What kinds of stories lend themselves to the distributed, web-based approach? Like his former boss Chuck Lewis, Allison pointed to the relentless march of outsourcing government functions to private firms.
Where you’ve got to begin is with agencies that deal a lot with the public. The IRS is going to start to use private collection agencies, including one that had one of its partners in a bribery scandal in Texas. There will be more interactions with the public, more areas where the public starts bumping into this as time goes on.
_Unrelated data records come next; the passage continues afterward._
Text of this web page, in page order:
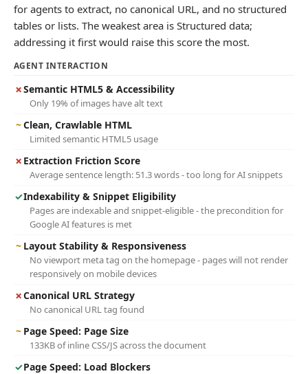
for agents to extract, no canonical URL, and no structured
tables or lists. The weakest area is Structured data;
addressing it first would raise this score the most.
AGENT INTERACTION
✗Semantic HTML5 & Accessibility
Only 19% of images have alt text
~Clean, Crawlable HTML
Limited semantic HTML5 usage
✗ Extraction Friction Score
Average sentence length: 51.3 words - too long for AI snippets
✓Indexability & Snippet Eligibility
Pages are indexable and snippet-eligible - the precondition for
Google AI features is met
~ Layout Stability & Responsiveness
No viewport meta tag on the homepage - pages will not render
responsively on mobile devices
✗Canonical URL Strategy
No canonical URL tag found
~ Page Speed: Page Size
133KB of inline CSS/JS across the document
✓Page Speed: Load Blockers
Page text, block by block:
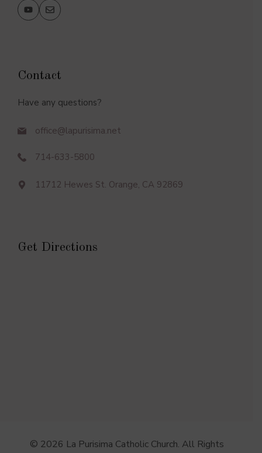
Contact
Have any questions?
office@lapurisima.net
714-633-5800
11712 Hewes St. Orange, CA 92869
Get Directions
© 2026 La Purisima Catholic Church. All Rights
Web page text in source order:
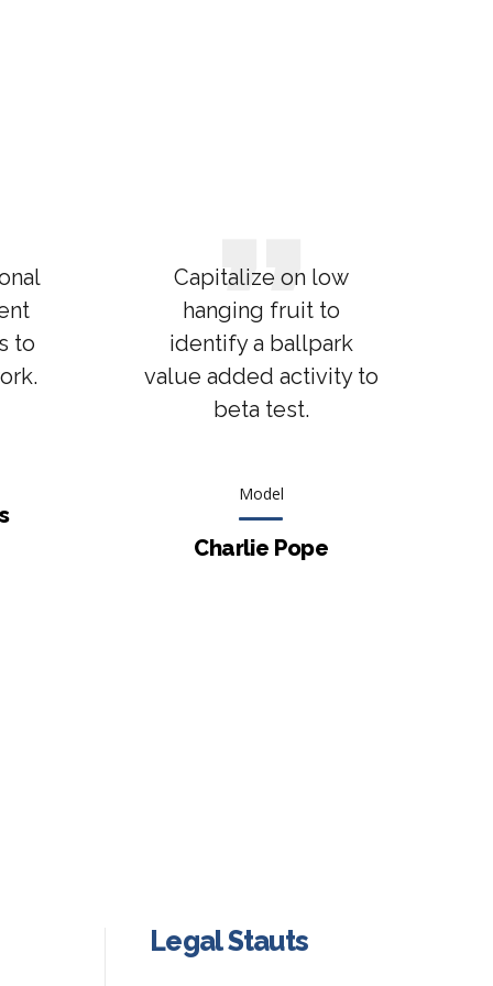
to
Capitalize on low
hanging fruit to
identify a ballpark
value added activity to
beta test.
Model
Charlie Pope
Legal Stauts
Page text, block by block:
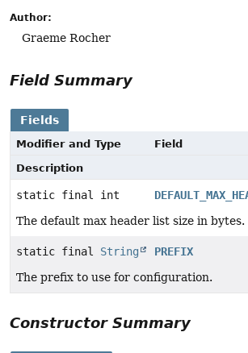
Author:
Graeme Rocher
Field Summary
Fields
Modifier and Type
Field
Description
static final int
The default max header list size in bytes.
static final String
PREFIX
The prefix to use for configuration.
Constructor Summary
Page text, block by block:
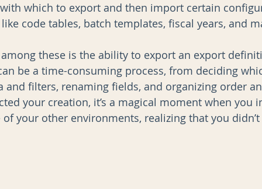
which to export and then import certain
code tables, batch templates, fiscal years, and
these is the ability to export an export
be a time-consuming process, from deciding
and filters, renaming fields, and organizing order
your creation, it’s a magical moment when you
your other environments, realizing that you
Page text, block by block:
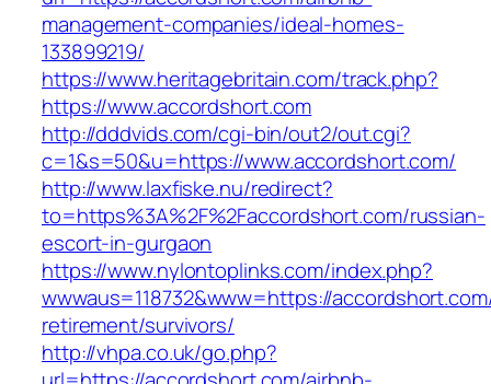
management-companies/ideal-homes-
133899219/
https://www.heritagebritain.com/track.php?
https://www.accordshort.com
http://dddvids.com/cgi-bin/out2/out.cgi?
c=1&s=50&u=https://www.accordshort.com/
http://www.laxfiske.nu/redirect?
to=https%3A%2F%2Faccordshort.com/russian-
escort-in-gurgaon
https://www.nylontoplinks.com/index.php?
wwwaus=118732&www=https://
retirement/survivors/
http://vhpa.co.uk/go.php?
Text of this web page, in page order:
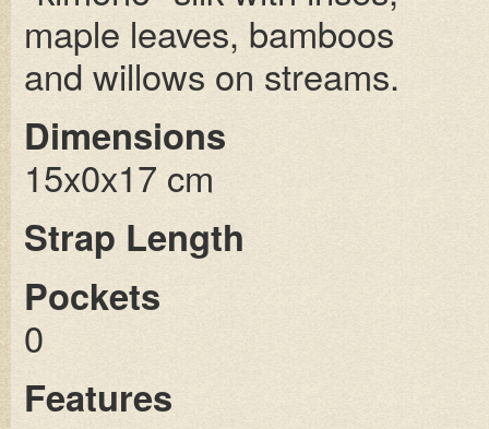
maple leaves, bamboos
and willows on streams.
Dimensions
15x0x17 cm
Strap Length
Pockets
0
Features
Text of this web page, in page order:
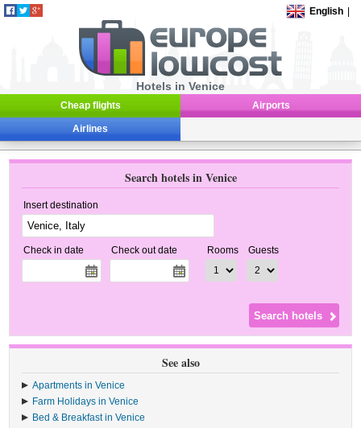
English
Hotels in Venice
Cheap flights Airports
Airlines
Search hotels in Venice
Insert destination
Check in date Check out date Rooms Guests
See also
Apartments in Venice
Farm Holidays in Venice
Bed & Breakfast in Venice
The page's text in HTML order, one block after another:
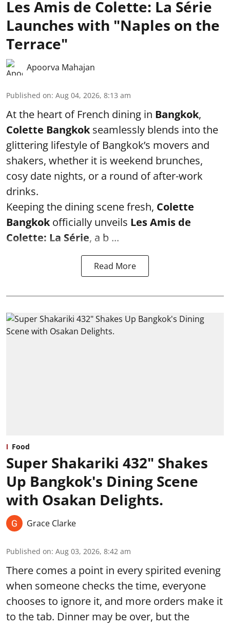
Les Amis de Colette: La Série
Launches with "Naples on the
Terrace"
Apoorva Mahajan
Published on: Aug 04, 2026, 8:13 am
At the heart of French dining in Bangkok,
Colette Bangkokseamlessly blends into the
glittering lifestyle of Bangkok’s movers and
shakers, whether it is weekend brunches,
cosy date nights, or a round of after-work
drinks.
Keeping the dining scene fresh, Colette
Bangkokofficially unveils Les Amis de
Colette: La Série, a b ...
Read More
Food
Super Shakariki 432" Shakes
Up Bangkok's Dining Scene
with Osakan Delights.
Grace Clarke
Published on: Aug 03, 2026, 8:42 am
There comes a point in every spirited evening
when someone checks the time, everyone
chooses to ignore it, and more orders make it
to the tab. Dinner may be over, but the
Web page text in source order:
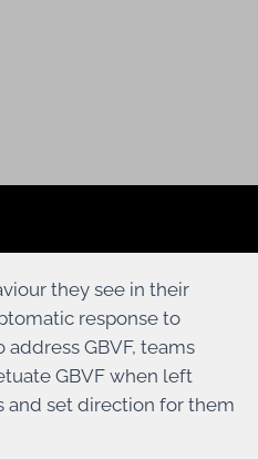
they see in their
response to
GBVF, teams
GBVF when left
and set direction for them
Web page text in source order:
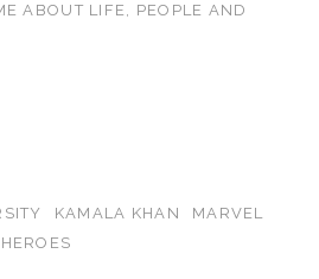
ABOUT LIFE, PEOPLE AND
KAMALA KHAN
MARVEL
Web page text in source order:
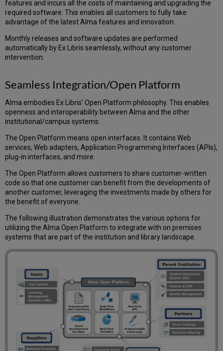
(when
MetaLib
in
use)
Alma-
Summon
Patron
Services
Summon
Console
Alma
–
Self-
Check
Machines/SIP-
based
Systems
Alma
–
Financial/SIS
Based)
OCLC
Connexion
Resource
Sharing
(ILL)
Data
features and incurs all the costs of maintaining and upgrading the
required software. This enables all customers to fully take
advantage of the latest Alma features and innovation.
Monthly releases and software updates are performed
automatically by Ex Libris seamlessly, without any customer
intervention.
Seamless Integration/Open Platform
Alma embodies Ex Libris’ Open Platform philosophy. This enables
openness and interoperability between Alma and the other
institutional/campus systems.
The Open Platform means open interfaces. It contains Web
services, Web adapters, Application Programming Interfaces (APIs),
plug-in interfaces, and more.
The Open Platform allows customers to share customer-written
code so that one customer can benefit from the developments of
another customer, leveraging the investments made by others for
the benefit of everyone.
The following illustration demonstrates the various options for
utilizing the Alma Open Platform to integrate with on premises
systems that are part of the institution and library landscape.
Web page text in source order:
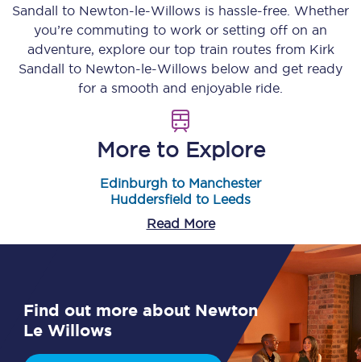
Sandall to Newton-le-Willows is hassle-free. Whether
you’re commuting to work or setting off on an
adventure, explore our top train routes from Kirk
Sandall to Newton-le-Willows below and get ready
for a smooth and enjoyable ride.
More to Explore
Edinburgh to Manchester
Huddersfield to Leeds
Read More
Find out more about Newton
Le Willows
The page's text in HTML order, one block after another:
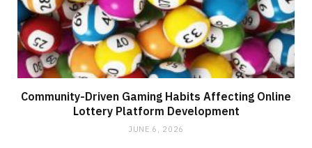
Community-Driven Gaming Habits Affecting Online
Lottery Platform Development
JUNE 6, 2026
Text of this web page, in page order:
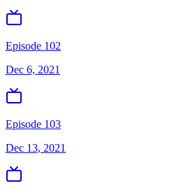
Episode 102
Dec 6, 2021
Episode 103
Dec 13, 2021
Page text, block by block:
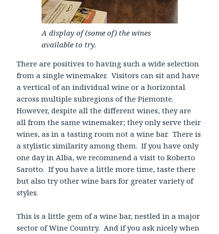
A display of (some of) the wines
available to try.
There are positives to having such a wide selection
from a single winemaker. Visitors can sit and have
a vertical of an individual wine or a horizontal
across multiple subregions of the Piemonte.
However, despite all the different wines, they are
all from the same winemaker; they only serve their
wines, as in a tasting room not a wine bar. There is
a stylistic similarity among them. If you have only
one day in Alba, we recommend a visit to Roberto
Sarotto. If you have a little more time, taste there
but also try other wine bars for greater variety of
styles.
This is a little gem of a wine bar, nestled in a major
sector of Wine Country. And if you ask nicely when
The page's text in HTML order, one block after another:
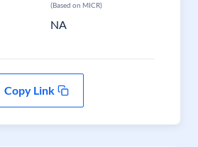
(Based on MICR)
NA
Copy Link
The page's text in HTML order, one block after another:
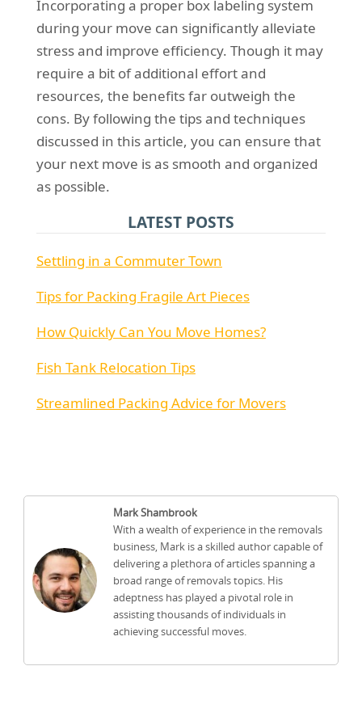
Incorporating a proper box labeling system
during your move can significantly alleviate
stress and improve efficiency. Though it may
require a bit of additional effort and
resources, the benefits far outweigh the
cons. By following the tips and techniques
discussed in this article, you can ensure that
your next move is as smooth and organized
as possible.
LATEST POSTS
Settling in a Commuter Town
Tips for Packing Fragile Art Pieces
How Quickly Can You Move Homes?
Fish Tank Relocation Tips
Streamlined Packing Advice for Movers
Mark Shambrook
With a wealth of experience in the removals
business, Mark is a skilled author capable of
delivering a plethora of articles spanning a
broad range of removals topics. His
adeptness has played a pivotal role in
assisting thousands of individuals in
achieving successful moves.
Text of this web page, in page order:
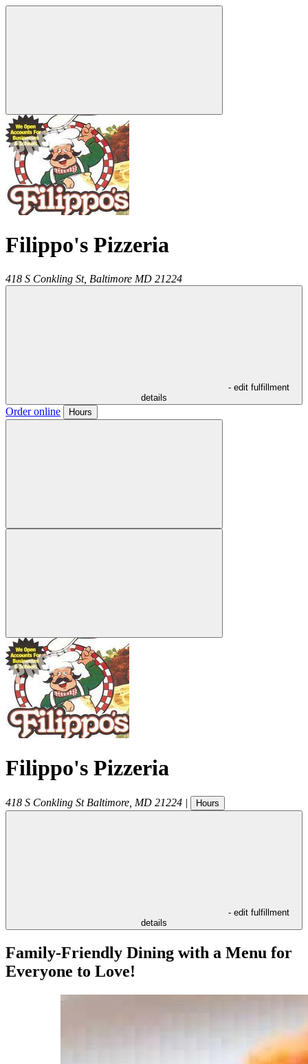
Filippo's Pizzeria
418 S Conkling St, Baltimore MD 21224
- edit fulfillment
details
Order online Hours
Filippo's Pizzeria
418 S Conkling St Baltimore MD 21224 | Hours
- edit fulfillment
details
Family-Friendly Dining with a Menu for
Everyone to Love!
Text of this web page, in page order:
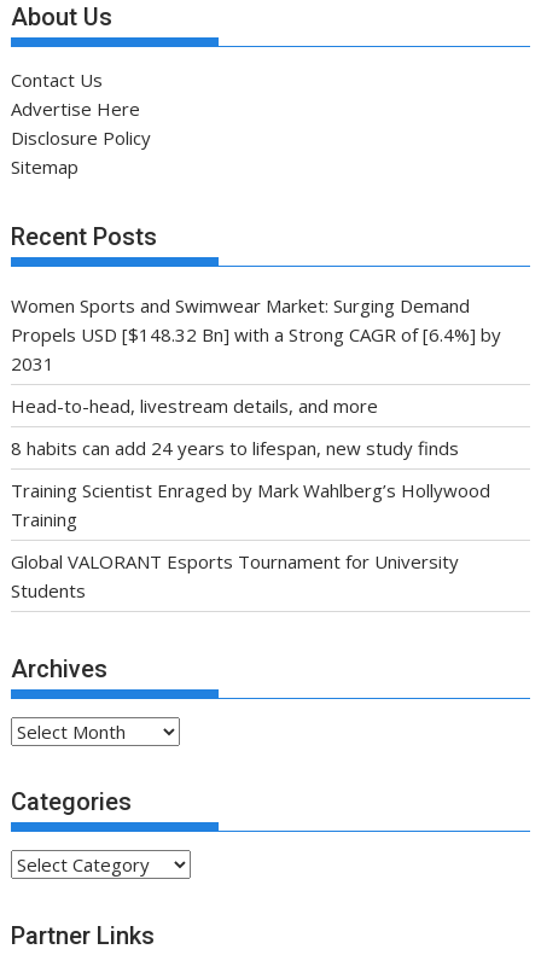
About Us
Contact Us
Advertise Here
Disclosure Policy
Sitemap
Recent Posts
Women Sports and Swimwear Market: Surging Demand
Propels USD [$148.32 Bn] with a Strong CAGR of [6.4%] by
2031
Head-to-head, livestream details, and more
8 habits can add 24 years to lifespan, new study finds
Training Scientist Enraged by Mark Wahlberg’s Hollywood
Training
Global VALORANT Esports Tournament for University
Students
Archives
Archives
Categories
Categories
Partner Links
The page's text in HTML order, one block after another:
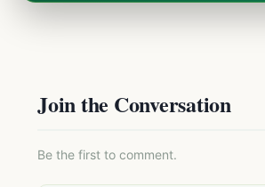
Join the Conversation
Be the first to comment.
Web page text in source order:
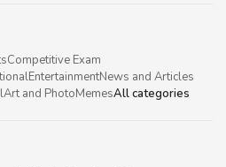
Competitive Exam
EntertainmentNews and Articles
Art and PhotoMemesAll categories
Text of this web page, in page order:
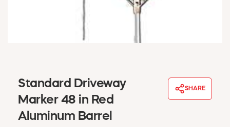
WINDOW COVERINGS
MSD SHEETS
CREDIT APPLICATION
Standard Driveway
Marker 48 in Red
Aluminum Barrel
SHARE
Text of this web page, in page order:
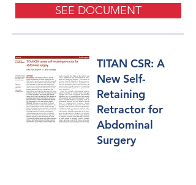
SEE DOCUMENT
TITAN CSR: A
New Self-
Retaining
Retractor for
Abdominal
Surgery
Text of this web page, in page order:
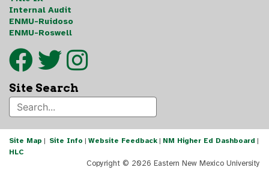
Internal Audit
ENMU-Ruidoso
ENMU-Roswell
Site Search
Site Map | Site Info | Website Feedback | NM Higher Ed Dashboard |
HLC
Copyright © 2026 Eastern New Mexico University
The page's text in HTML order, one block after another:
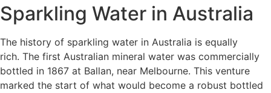
Sparkling Water in Australia
The history of sparkling water in Australia is equally
rich. The first Australian mineral water was commercially
bottled in 1867 at Ballan, near Melbourne. This venture
marked the start of what would become a robust bottled
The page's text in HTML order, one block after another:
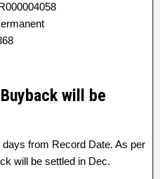
will be
from Record Date. As per
will be settled in Dec.
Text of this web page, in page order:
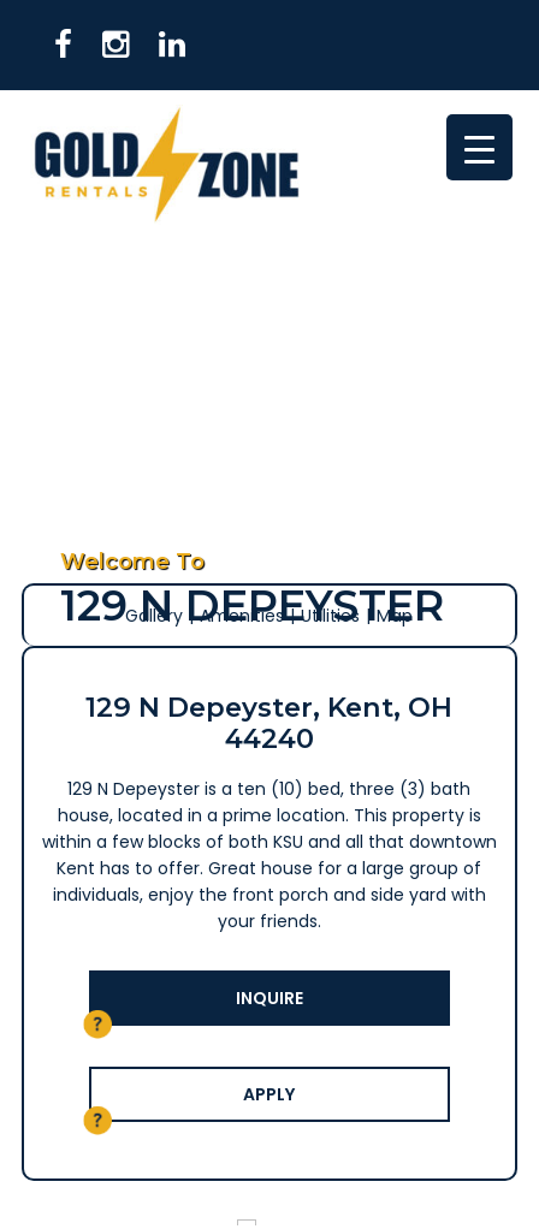
Welcome To
129 N DEPEYSTER
Gallery | Amenities | Utilities | Map
129 N Depeyster, Kent, OH
44240
129 N Depeyster is a ten (10) bed, three (3) bath
house, located in a prime location. This property is
within a few blocks of both KSU and all that downtown
Kent has to offer. Great house for a large group of
individuals, enjoy the front porch and side yard with
your friends.
INQUIRE
APPLY
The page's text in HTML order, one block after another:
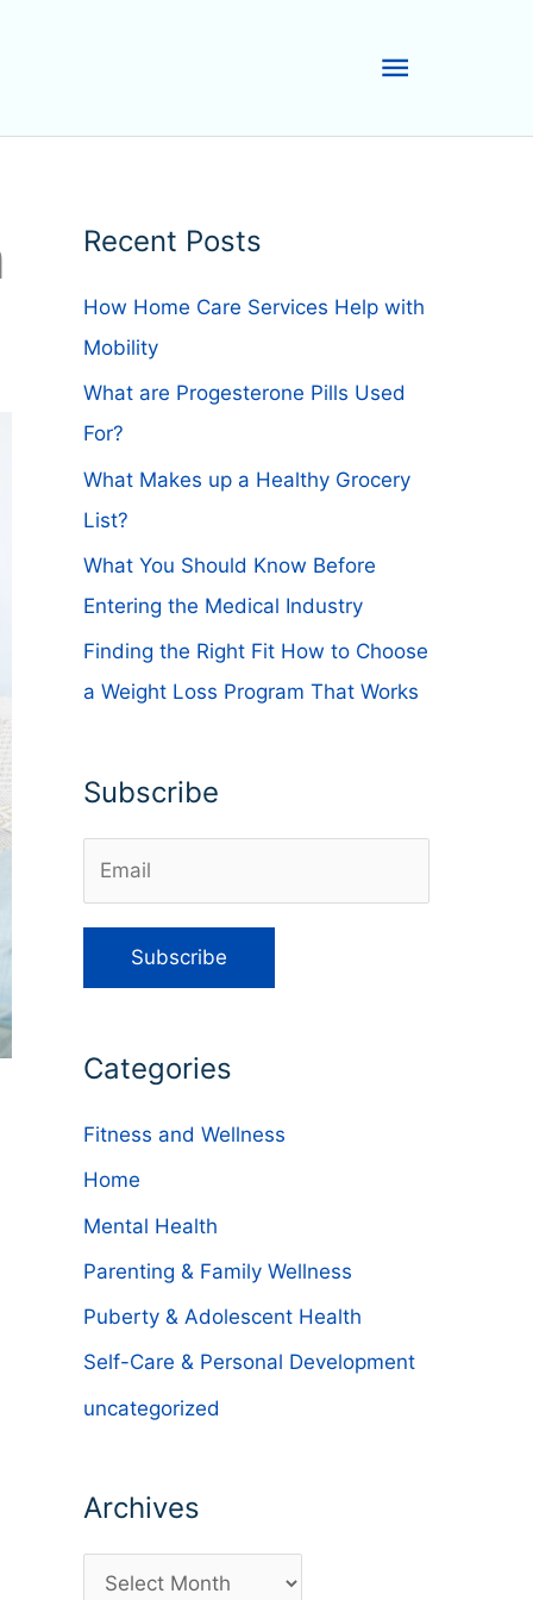
Main
Menu
Recent Posts
How Home Care Services Help with
Mobility
What are Progesterone Pills Used
For?
What Makes up a Healthy Grocery
List?
What You Should Know Before
Entering the Medical Industry
Finding the Right Fit How to Choose
a Weight Loss Program That Works
Subscribe
Categories
Fitness and Wellness
Home
Mental Health
Parenting & Family Wellness
Puberty & Adolescent Health
Self-Care & Personal Development
uncategorized
Archives
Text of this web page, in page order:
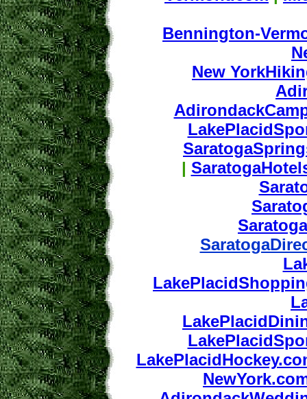
Bennington-
New
|
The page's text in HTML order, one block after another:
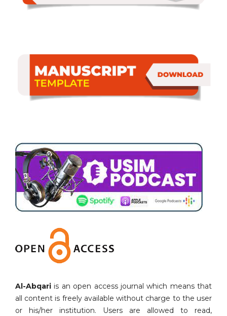
Al-Abqari is an open access journal which means that
all content is freely available without charge to the user
or his/her institution. Users are allowed to read,
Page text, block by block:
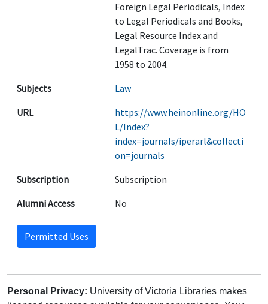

Look at Medicare Part D [the prescription drug benefit]. These are all private companies administering this government benefit, and what is the experience of people who are dealing with these companies? How is that working? You’ve outsourced a government benefit to a whole bunch of private firms that are given a whole lot of leeway in how to structure these benefits. How good a job are they doing? Everybody has a relative who takes some prescription medication. That’s a huge reservoir of information to tap into. The Internet could be a great vacuum for information about people’s experiences with this. One thing you could do would be to develop a database of testimonials of people’s experiences with this, and their experience with companies. You would hear good, bad, how it could be better, where things are working, whether they’re not working. The advantage of this is, you get citizens engaged with this in a way that the end result is, you point to things that work and don’t work, expose the bad guys, point to programs people are happy with. There may be people who think this is the best it’s going to get, and they’re going to find out jeez, they get this, and this is the drug I take, and they get it for $18 and I’m paying $225 a year?